Is immune response to various pathogens pre-programmed or adaptive?
Dependence of the response from secondary/primary infection?
Can we predict ventilator acquired pneumonia onset within the next 7 days in intensive care unit?
Can we predict ventilator acquired pneumonia outcome?
How do long COVID patients stratify/cluster based on scRNA-seq?

Recent advances in biomedical deep learning introduced several useful tools for exploring and integrating multimodal biological data. These tools can be used to address questions above.
Methods:
We have collected a diverse dataset of 1741 samples generated from bronchoalveolar lavage fluid of patients with lung diseases and samples from healthy volunteers. For 263 samples additional single cell RNASeq data was provided. Several Deep Learning methods were selected for healthy vs SARS-Cov2 conditions comparison: including factor decomposition methods,latent perturbation methods, single cell large language models. These methods were used to discover gene expression patterns between different conditions to identify genetic drivers of researched diseases. A comparison benchmark was introduced to fine-tune discussed models and make sense of the results.
Results:
I have performed state-of-the-art differential gene expression analysis using pseudo bulk subsampling technique. Produced sets of genes that differed across conditions were used for models’ benchmarking. Finally, I have trained a gradient-boosting-based model to select most informative deep learning method for predicting clinical outcome of patient.
Conclusions:
We present a comprehensive study of severe-pneumonia patients using deep learning and traditional methods. Using clinical samples acquired in translational research settings, we have identified most informative methods for predicting ventilator pneumonia onset, acquiring pathogen associations with clinical outcomes and determining pathogen-associated immune response.

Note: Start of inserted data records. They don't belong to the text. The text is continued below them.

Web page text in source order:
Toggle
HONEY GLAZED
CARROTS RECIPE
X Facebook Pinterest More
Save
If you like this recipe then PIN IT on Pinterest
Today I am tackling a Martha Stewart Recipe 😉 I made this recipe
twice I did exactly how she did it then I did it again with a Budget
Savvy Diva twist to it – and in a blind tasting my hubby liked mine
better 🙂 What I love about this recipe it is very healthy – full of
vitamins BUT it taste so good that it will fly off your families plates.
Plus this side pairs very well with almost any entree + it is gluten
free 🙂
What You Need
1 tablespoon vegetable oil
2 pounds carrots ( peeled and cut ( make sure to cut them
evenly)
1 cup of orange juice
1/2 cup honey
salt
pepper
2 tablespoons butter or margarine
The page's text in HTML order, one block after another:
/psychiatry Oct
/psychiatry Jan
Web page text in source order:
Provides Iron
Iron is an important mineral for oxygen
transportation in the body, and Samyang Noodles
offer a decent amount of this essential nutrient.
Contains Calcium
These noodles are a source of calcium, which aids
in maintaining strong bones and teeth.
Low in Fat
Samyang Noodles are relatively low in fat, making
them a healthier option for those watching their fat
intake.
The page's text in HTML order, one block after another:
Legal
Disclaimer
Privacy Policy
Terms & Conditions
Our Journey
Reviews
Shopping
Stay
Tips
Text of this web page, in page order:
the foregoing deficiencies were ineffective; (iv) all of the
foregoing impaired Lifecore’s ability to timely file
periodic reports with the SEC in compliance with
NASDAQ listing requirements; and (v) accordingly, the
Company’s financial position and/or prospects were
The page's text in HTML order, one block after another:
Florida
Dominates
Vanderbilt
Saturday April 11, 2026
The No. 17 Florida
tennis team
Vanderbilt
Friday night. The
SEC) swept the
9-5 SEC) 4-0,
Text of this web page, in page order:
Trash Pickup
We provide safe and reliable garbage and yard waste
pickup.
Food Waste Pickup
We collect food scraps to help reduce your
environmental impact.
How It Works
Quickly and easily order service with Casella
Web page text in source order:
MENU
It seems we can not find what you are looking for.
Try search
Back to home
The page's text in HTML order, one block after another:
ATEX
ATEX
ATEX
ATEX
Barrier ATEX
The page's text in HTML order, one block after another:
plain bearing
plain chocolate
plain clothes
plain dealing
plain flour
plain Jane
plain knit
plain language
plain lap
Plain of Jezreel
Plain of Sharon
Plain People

Developing pipeline for single cell spatial transcriptomics analysis

Tue, 01 Aug 2023 00:00:00 +0000

Background:
Single cell spatial transcriptomics is a rapidly developing area in the field of sc RNAseq. Unlike spot-based spatial transcriptomics, single cell spatial transcriptomics can provide cellular and even subcellular resolution. Information about spatial coordinates of RNA transcripts within cell and globally in tissue can provide critical insights about its structure and function. Multiple companies have tried to fill this niche of research and provide commercially available platform for performing this sequencing. List of popular commercially available platforms include: 10x Xenium, Nanostring CosMx, and Vizgen MERFISH.
Methods:
We have researched publicly available datasets and our own in-house data to compare CosMx and Xenium. For this purpose we used currently available analysis tools using python and R packages: Squidpy,Giotto,stLearn, Spapros and Seurat.
Results:
I have compared coverage of RNA transcripts within given samples to find platform that provides the best transcript coverage. Additionally, I have estimated experiment and tissue specific batch effects and ways to integrate data preserving biological variability while reducing technical variation. Finally, I have studied multiple tools for targeted gene panel construction used in spatial transcriptomics. These tools allowed selecting 50 additional genes to add to existent commercial gene panels that would best preserve biological variation of human lung tissue.
Conclusions:
Based on data used in my comparison, Xenium platform provided better transcript coverage and specificity. Lack of field of view stitching in CosMx produces cell duplications that may influence analysis. This comparison analysis enabled bringing these platforms to our laboratory and provided a standard pipeline for handling spatial transcriptomics data in the laboratory.